Sola. Triste. Chiusa in se stessa. Forse lasciata, forse mollata, forse sedotta e abbandonata.
Se ne stava lì, sul marciapiede, e nessuno se la filava. Uno sguardo, un occhio di riguardo, una carezza virtuale: niente di niente.
Era immobile, rigida, tesa, come offesa, come ferita, come segnata.
La gente le passava accanto, quasi infastidita dalla sua silenziosa presenza. Eppure non stendeva il braccio, non allungava la mano, non chiedeva l’elemosina. Non faceva male a nessuno. Ci mancava solo che qualcuno la gettasse a terra, e – c’era da scommetterlo - nessuno le avrebbe dato una mano per risollevarla.

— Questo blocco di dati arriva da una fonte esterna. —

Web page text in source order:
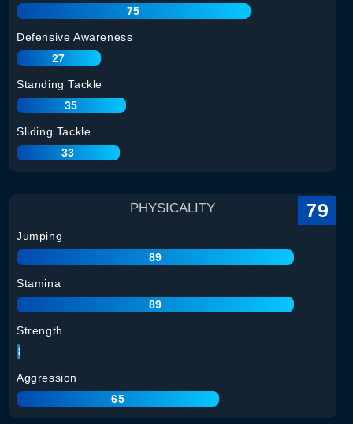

Chissà quali pensieri la attraversavano, quali sogni la sfioravano, quali ricordi la investissero. Chissà con chi era uscita l’ultima volta, chissà che cosa le era stato promesso, chissà chi l’aveva presa per mano, chissà chi poi l’aveva piantata lì.
Piccolina, bianca e arancione, tutt’altro che allegra. E magra, scavata, scheletrica.
Era una bicicletta, una Mobike, una di quelle da condividere, “bike sharing”, si dice così. A Milano, parcheggiata in via Monte Bianco dove il parco non c’è, solo alberi che in questi giorni si stanno spogliando senza più freni.
Il sistema che governa la Mobike di via Monte Bianco e tutte le sue sorelle, pare, è rivoluzionario: si prende la bici, poi la si lascia dove si vuole, senza la premura di infilarla in una rastrelliera, al sicuro, in compagnia. Più comodo, più pratico, più svelto. Sarà. Ma nessuno deve avere pensato a lei, la bici. Sembrava dispersa, perduta, naufragata. Sembrava senza casa e senza tetto. Sembrava senza famiglia. E sembrava senza un perché.
Sola. Triste. Chiusa in se stessa. Stava aspettando un passaggio, un aiuto, forse un favoloso cavaliere. Adesso l’ho riconosciuta: quella bici era Cenerentola.